Echoing sentiments made when the RDEP was released, Lipset was encouraged by the FDA’s energy on the subject. “[The new guidances] are reaffirming established practices, which in today’s world isn’t necessarily a bad thing,” he said, pointing to the raft of departures from the nation’s health and science regulators that have had the biopharma industry seeking clarity in leadership.
Analysts at Stifel agreed, positioning the new CGT guidances as a reassuring move that could ease the path for a therapeutic space that has been rattled by patient deaths, FDA leadership turnover and surprise rejections. The analysts specifically noted the safety saga around Sarepta’s Elevidys this summer, the rejections of Capricor Therapeutics’ Duchenne muscular dystrophy cell therapy deramiocel and Replimune’s engineered viral immunotherapeutic RP1 for advanced melanoma.
All those events “led to investor skepticism earlier this year due to uncertainty regarding this FDA’s regulatory flexibility,” Stifel wrote in a Sept. 29 note.
More Left on the Table
Nevertheless, there is still room for the federal government to do more, Lipset said. He specifically called out the need for Congress to renew the rare pediatric priority review voucher program, which was allowed to expire at the end of 2024.
Companies that secure approval for a therapy treating a rare pediatric disease are awarded a voucher that they can either use toward the priority review of another product or sell to another sponsor for much needed revenue.
“Some policymakers see it as a ‘handout’ but it’s really a brilliant model,” Lipset said. “I’m optimistic that we can bring that back to life.”
Lipset’s optimism may be well-placed. On Sept. 18, the House Committee on Energy and Commerce advanced a bill that would restart the program.
The Stifel analysts additionally highlighted the newly introduced Commissioner’s National Priority Voucher (CNPV), a similar type of expedited review voucher that can be issued to sponsors developing therapies that are “aligned with U.S. national priorities,” saying it signals the FDA’s interest in accelerating CGT therapies.
“All the while, FDA’s public comments regarding its desire to help expedite clinical development for rare disease—at the public cell and gene therapy roundtable and other forums—in addition to newly introduced programs,” such as the CNPV, “have been broadly viewed as positive for the space,” the analysts wrote in their September note.

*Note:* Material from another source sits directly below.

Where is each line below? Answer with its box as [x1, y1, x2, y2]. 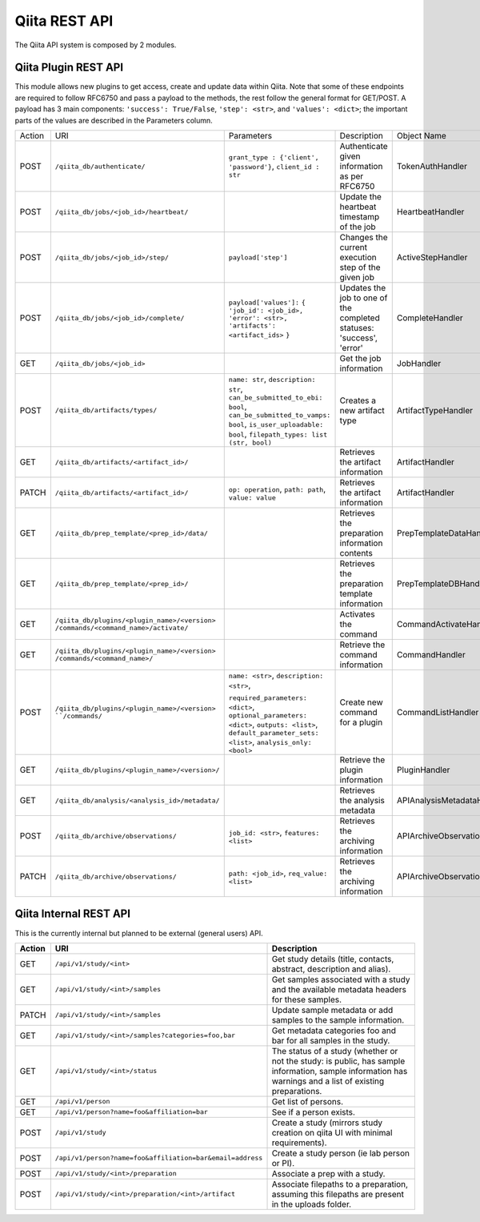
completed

From a clinical trial design standpoint, Lipset said there are still innovations the FDA has left on the table. “Synthetic control arms and digital twins are other options,” he noted. The former is a statistical method for creating external controls using outside data, while the latter is a digital version of a patient, using patient data to essentially model what would happen to that patient if they did not receive a treatment, to create a type of self control.
But Lipset cautioned that just redesigning clinical trials is not in itself a panacea that will turn the tide for a CGT space struggling with commercialization and investment challenges. Even pharmaceutical giants are facing hurdles. Take Takeda, which this week shut down its cell therapy unit altogether.
“Traditional biopharma models necessitate getting return on the investment,” he said. “When manufacturing costs are extreme, it’s hard for us to realize a return that society can tolerate. Even a more efficient clinical trial design won’t help.”